(ots) - Von einer Großen Koalition wird gemeinhin auch
Großes erwartet. Doch Vorsicht! Ein solches Bündnis kann auch großes
Gewürge bedeuten. Als Union und SPD nach der Bundestagswahl 2005
zusammengehen mussten, waren die wenigen Gemeinsamkeiten, auf die
sich beide Seiten mühevoll in ihrem Koalitionsvertrag einigten, rasch
aufgezehrt. Danach folgten Hängen und Würgen und die Finanzkrise. Bei
ihren nun anstehenden Verhandlungen können CDU/CSU und SPD beweisen,
dass es auch anders geht. Sie müssen sogar. Denn dass unter
Schwarz-Gelb vieles wegen der guten wirtschaftlichen Entwicklung und
sprudelnder Steuereinnahmen liegen geblieben ist, wird kaum jemand
bestreiten. Schwarz-Rot muss im Schatten der Schuldenbremse den
Haushalt weiter sanieren, das Finanzgeflecht zwischen Bund und
Ländern, sogar den Föderalismus insgesamt anders ordnen; darüber
hinaus bedarf es dringend eines neuen Reformaufschlags bei der
Pflege, bei der Zuwanderung, in der Bildungs- und Steuerpolitik sowie
jede Menge Tatendrang bei der Ausgestaltung der verkorksten
Energiewende. Die Liste, die abzuarbeiten ist, ist lang. Zu viel auf
einmal für vier Jahre? Aber wer, wenn nicht die großen Parteien sind
in der Lage, das Land fitter und gerechter zu machen. Die Große
Koalition ist die einzige politische Konstellation, die aufgrund
ihres Gewichts im Bundestag und in der Gesellschaft die zentralen
Herausforderungen schnell angehen könnte. Sie kann auch die nötige
Mehrheit im Bundesrat am leichtesten organisieren. Die Große
Koalition wird als Projekt und Anspruch gelingen, wenn die
Protagonisten dies anders als 2005 auch wirklich wollen, wenn sie das
neue Bündnis nicht nur als leidige Zweckgemeinschaft ansehen, weil
die Wähler leider falsch gewählt haben. Bislang hat man den Eindruck,
dass Merkel, Seehofer und Gabriel diese Chance sehen. Deshalb ist es
wichtig, dass beide Lager im Laufe der Verhandlungen möglichst
konkret und verbindlich werden. Wer zu viele Lücken in einem
Koalitionsvertrag lässt, dem gehen nicht nur zügig die Projekte aus,
sondern der beschimpft sich irgendwann auch als Gurkentruppe und
Wildsau, wie Schwarz-Gelb dies getan hat. 2005 jedenfalls blieb
vieles in der Vereinbarung von Union und SPD wegen des damaligen
Frustes in beiden Lagern vage.

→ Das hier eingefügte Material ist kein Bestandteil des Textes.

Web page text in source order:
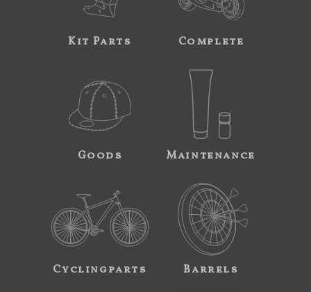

Das sollte sich im Interesse des
Landes nicht wiederholen, wenn es erneut zu einer Großen Koalition
kommt. Es stellt sich dann auch die Frage nach der Rolle Angela
Merkels in dieser Konstellation. Mit Richtlinien, in denen sich die
Koalitionäre inhaltlich bewegen sollen, hat es Merkel nicht so. Ihr
Politikstil ist die Moderation. Der passt zwar zu einer Großen
Koalition. Sie wird ihn aber in den nächsten Wochen um das Element
Ehrgeiz erweitern müssen.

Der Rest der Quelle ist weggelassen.